PROBLEM TO SOLVE: Repeat each entry as written, dropping any picture you find.
___ PROVIDED RECORDS ___
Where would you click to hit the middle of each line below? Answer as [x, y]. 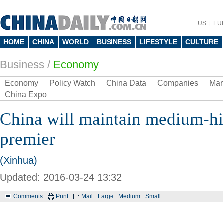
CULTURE [202, 42]
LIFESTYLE [158, 42]
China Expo [26, 94]
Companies [178, 83]
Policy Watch [72, 83]
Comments [28, 196]
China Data [126, 83]
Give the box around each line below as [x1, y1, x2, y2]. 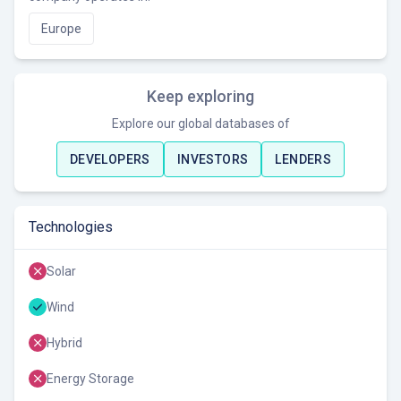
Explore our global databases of [111, 116, 290, 132]
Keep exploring [147, 87, 254, 107]
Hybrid [47, 336, 82, 351]
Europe [41, 21, 81, 37]
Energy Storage [47, 371, 134, 387]
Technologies [29, 218, 113, 236]
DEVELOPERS [69, 152, 150, 167]
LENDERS [275, 152, 332, 167]
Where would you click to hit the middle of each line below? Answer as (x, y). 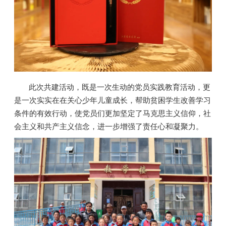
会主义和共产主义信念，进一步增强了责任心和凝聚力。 (109, 126)
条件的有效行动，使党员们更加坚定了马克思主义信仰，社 (113, 113)
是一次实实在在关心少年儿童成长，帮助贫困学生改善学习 (113, 100)
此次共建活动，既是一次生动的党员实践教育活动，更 (120, 87)
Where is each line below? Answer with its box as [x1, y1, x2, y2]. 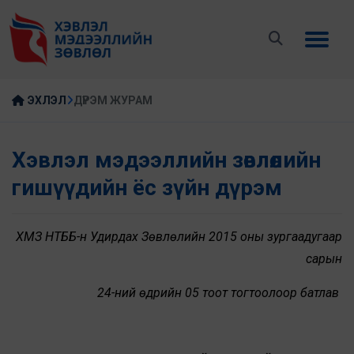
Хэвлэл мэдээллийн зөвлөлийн [12, 147, 321, 174]
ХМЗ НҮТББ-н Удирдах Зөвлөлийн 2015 [16, 229, 237, 245]
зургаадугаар [267, 229, 342, 245]
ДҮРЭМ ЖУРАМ [73, 94, 153, 107]
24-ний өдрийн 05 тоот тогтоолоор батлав [97, 285, 342, 301]
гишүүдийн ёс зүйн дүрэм [12, 175, 282, 201]
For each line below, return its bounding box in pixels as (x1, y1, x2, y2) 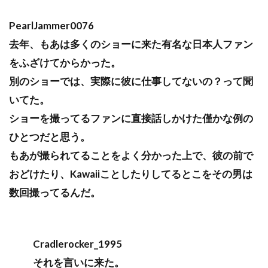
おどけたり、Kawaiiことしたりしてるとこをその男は (9, 167, 252, 180)
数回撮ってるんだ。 (9, 185, 100, 199)
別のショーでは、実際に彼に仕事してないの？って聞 (9, 74, 253, 87)
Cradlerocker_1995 (33, 237, 122, 250)
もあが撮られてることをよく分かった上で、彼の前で (9, 148, 253, 162)
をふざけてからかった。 (9, 56, 121, 69)
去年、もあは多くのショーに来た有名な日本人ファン (9, 37, 253, 50)
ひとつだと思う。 (9, 130, 90, 143)
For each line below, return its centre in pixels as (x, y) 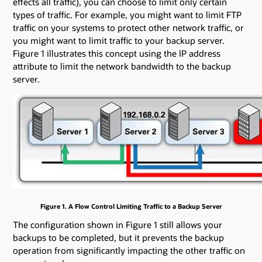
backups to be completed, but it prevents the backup (118, 238)
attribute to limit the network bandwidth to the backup (122, 66)
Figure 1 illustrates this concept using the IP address (117, 53)
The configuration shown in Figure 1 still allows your (118, 225)
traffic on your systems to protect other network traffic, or (128, 27)
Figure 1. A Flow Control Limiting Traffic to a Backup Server (131, 206)
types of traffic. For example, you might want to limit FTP (127, 14)
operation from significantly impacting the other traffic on (129, 251)
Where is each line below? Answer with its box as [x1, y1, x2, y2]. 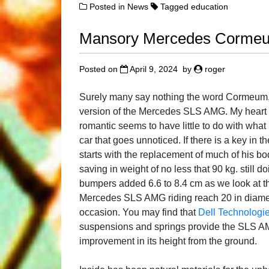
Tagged [160, 1, 192, 11]
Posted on [79, 64, 120, 74]
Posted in [89, 1, 127, 11]
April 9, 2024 [130, 64, 178, 74]
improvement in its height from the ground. [79, 236, 257, 247]
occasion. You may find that [79, 207, 198, 218]
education [191, 1, 229, 11]
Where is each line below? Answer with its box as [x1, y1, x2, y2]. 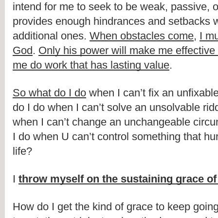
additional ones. [13, 30, 90, 42]
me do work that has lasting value [13, 59, 169, 72]
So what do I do [13, 87, 86, 99]
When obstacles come [90, 30, 194, 42]
___
ANSWER BOX:
Where would you click to hit the middle of each line below? Answer as [x, y]. 
CULTURE [202, 42]
LIFESTYLE [158, 42]
China Expo [26, 94]
Companies [178, 83]
Policy Watch [72, 83]
Comments [28, 196]
China Data [126, 83]
Give the box around each line below as [x1, y1, x2, y2]. 
Explore our global databases of [111, 116, 290, 132]
Keep exploring [147, 87, 254, 107]
Hybrid [47, 336, 82, 351]
Europe [41, 21, 81, 37]
Energy Storage [47, 371, 134, 387]
Technologies [29, 218, 113, 236]
DEVELOPERS [69, 152, 150, 167]
LENDERS [275, 152, 332, 167]
Where would you click to hit the middle of each line below? Answer as (x, y). 
会主义和共产主义信念，进一步增强了责任心和凝聚力。 (109, 126)
条件的有效行动，使党员们更加坚定了马克思主义信仰，社 (113, 113)
是一次实实在在关心少年儿童成长，帮助贫困学生改善学习 (113, 100)
此次共建活动，既是一次生动的党员实践教育活动，更 (120, 87)
Where is each line below? Answer with its box as [x1, y1, x2, y2]. 
Хэвлэл мэдээллийн зөвлөлийн [12, 147, 321, 174]
ХМЗ НҮТББ-н Удирдах Зөвлөлийн 2015 [16, 229, 237, 245]
зургаадугаар [267, 229, 342, 245]
ДҮРЭМ ЖУРАМ [73, 94, 153, 107]
24-ний өдрийн 05 тоот тогтоолоор батлав [97, 285, 342, 301]
гишүүдийн ёс зүйн дүрэм [12, 175, 282, 201]
For each line below, return its bounding box in pixels as (x1, y1, x2, y2) 
おどけたり、Kawaiiことしたりしてるとこをその男は (9, 167, 252, 180)
数回撮ってるんだ。 (9, 185, 100, 199)
別のショーでは、実際に彼に仕事してないの？って聞 (9, 74, 253, 87)
Cradlerocker_1995 (33, 237, 122, 250)
もあが撮られてることをよく分かった上で、彼の前で (9, 148, 253, 162)
をふざけてからかった。 (9, 56, 121, 69)
去年、もあは多くのショーに来た有名な日本人ファン (9, 37, 253, 50)
ひとつだと思う。 (9, 130, 90, 143)
For each line below, return its centre in pixels as (x, y) 
backups to be completed, but it prevents the backup (118, 238)
attribute to limit the network bandwidth to the backup (122, 66)
Figure 1 illustrates this concept using the IP address (117, 53)
The configuration shown in Figure 1 still allows your (118, 225)
traffic on your systems to protect other network traffic, or (128, 27)
Figure 1. A Flow Control Limiting Traffic to a Backup Server (131, 206)
types of traffic. For example, you might want to limit FTP (127, 14)
operation from significantly impacting the other traffic on (129, 251)
Where is each line below? Answer with its box as [x1, y1, x2, y2]. 
Tagged [160, 1, 192, 11]
Posted on [79, 64, 120, 74]
Posted in [89, 1, 127, 11]
April 9, 2024 [130, 64, 178, 74]
improvement in its height from the ground. [79, 236, 257, 247]
occasion. You may find that [79, 207, 198, 218]
education [191, 1, 229, 11]
Where is each line below? Answer with its box as [x1, y1, x2, y2]. 
additional ones. [13, 30, 90, 42]
me do work that has lasting value [13, 59, 169, 72]
So what do I do [13, 87, 86, 99]
When obstacles come [90, 30, 194, 42]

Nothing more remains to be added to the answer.